What you need to do: The material below holds the lines to copy: from the one with "Crypto.com (143, 89)" up to and including the one with "Gel-Textur zieht super". Copy them exactly and skip the pictures.

** Opening Input block **

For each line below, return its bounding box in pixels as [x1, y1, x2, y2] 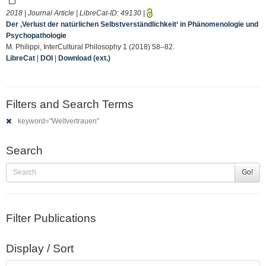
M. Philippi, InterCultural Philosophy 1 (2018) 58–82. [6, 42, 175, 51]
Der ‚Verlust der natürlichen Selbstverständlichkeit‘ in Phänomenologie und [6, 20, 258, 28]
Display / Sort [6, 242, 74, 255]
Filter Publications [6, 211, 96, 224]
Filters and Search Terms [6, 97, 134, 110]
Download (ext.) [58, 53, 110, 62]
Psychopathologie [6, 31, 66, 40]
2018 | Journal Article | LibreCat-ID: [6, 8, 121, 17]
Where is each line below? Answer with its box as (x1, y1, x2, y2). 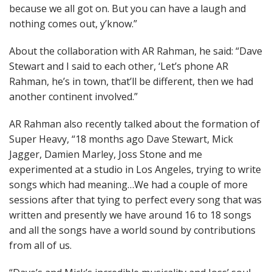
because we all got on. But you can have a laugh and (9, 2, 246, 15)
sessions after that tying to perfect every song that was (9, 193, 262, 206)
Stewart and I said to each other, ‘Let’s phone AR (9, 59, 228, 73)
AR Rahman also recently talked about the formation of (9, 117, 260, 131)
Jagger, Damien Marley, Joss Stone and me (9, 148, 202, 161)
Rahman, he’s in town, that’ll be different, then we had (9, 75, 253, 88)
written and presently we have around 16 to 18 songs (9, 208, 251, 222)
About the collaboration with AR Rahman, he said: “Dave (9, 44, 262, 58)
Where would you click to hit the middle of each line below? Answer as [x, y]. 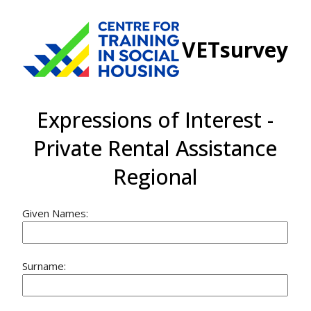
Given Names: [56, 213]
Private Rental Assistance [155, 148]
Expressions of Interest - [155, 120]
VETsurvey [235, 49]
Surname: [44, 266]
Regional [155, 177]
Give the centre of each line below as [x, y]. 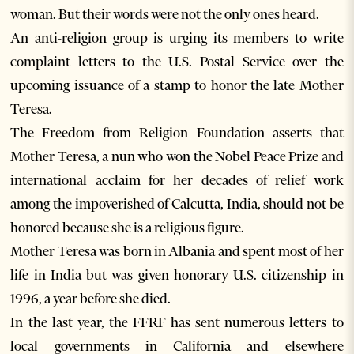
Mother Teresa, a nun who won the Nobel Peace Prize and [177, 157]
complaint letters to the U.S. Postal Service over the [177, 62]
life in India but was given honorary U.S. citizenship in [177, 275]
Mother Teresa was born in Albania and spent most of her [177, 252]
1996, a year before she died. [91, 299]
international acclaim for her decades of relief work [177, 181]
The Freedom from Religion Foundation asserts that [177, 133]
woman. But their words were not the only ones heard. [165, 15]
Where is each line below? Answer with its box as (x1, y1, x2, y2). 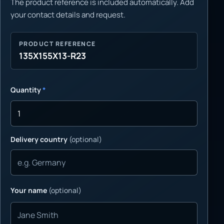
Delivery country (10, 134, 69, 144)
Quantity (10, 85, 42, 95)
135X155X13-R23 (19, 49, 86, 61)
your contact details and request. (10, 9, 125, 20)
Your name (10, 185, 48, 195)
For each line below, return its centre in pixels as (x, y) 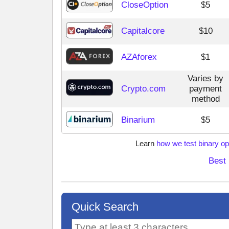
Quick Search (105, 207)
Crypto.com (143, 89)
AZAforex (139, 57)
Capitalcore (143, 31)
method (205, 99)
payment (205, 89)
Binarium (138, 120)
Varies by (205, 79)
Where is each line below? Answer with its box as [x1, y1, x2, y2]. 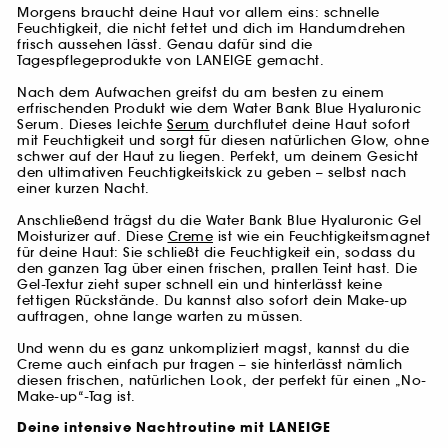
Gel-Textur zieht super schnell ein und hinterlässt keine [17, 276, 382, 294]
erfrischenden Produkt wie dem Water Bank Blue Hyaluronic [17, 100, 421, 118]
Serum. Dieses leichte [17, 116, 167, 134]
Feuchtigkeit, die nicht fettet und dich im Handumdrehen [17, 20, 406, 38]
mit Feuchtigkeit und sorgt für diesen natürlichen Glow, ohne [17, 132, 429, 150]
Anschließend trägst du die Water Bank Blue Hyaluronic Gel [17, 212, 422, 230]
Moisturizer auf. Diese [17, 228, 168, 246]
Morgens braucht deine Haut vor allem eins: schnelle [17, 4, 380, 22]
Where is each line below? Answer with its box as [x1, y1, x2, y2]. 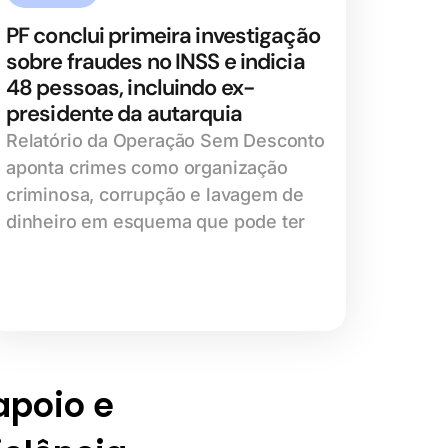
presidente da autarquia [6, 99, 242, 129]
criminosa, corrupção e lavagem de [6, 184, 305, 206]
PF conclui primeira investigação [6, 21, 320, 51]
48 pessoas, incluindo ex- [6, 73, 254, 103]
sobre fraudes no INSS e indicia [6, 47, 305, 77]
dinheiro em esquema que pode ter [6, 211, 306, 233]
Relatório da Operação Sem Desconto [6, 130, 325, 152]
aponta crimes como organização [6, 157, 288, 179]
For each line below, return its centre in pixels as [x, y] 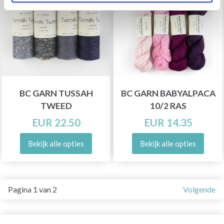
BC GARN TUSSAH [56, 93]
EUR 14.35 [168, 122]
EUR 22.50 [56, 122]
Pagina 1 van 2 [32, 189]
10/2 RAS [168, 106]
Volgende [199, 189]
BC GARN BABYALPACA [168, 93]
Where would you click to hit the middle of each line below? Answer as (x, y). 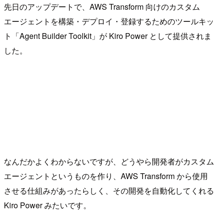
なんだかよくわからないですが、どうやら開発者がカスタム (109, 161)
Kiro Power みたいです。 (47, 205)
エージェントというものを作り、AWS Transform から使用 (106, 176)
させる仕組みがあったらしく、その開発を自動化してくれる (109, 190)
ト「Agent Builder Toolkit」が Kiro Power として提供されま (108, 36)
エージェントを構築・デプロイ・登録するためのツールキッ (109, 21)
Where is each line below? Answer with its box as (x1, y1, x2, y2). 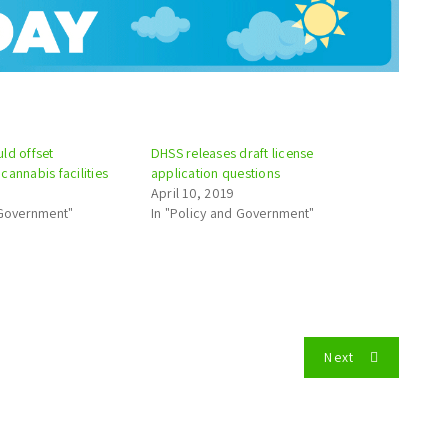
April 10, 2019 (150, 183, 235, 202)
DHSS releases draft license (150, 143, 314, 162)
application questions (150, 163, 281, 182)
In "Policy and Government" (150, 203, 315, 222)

** Closing Input block **

The completed task:
Crypto.com (143, 89)
AZAforex (139, 57)
Capitalcore (143, 31)
method (205, 99)
payment (205, 89)
Binarium (138, 120)
Varies by (205, 79)
Where is each line below? Answer with its box as [x1, y1, x2, y2]. 
Gel-Textur zieht super schnell ein und hinterlässt keine [17, 276, 382, 294]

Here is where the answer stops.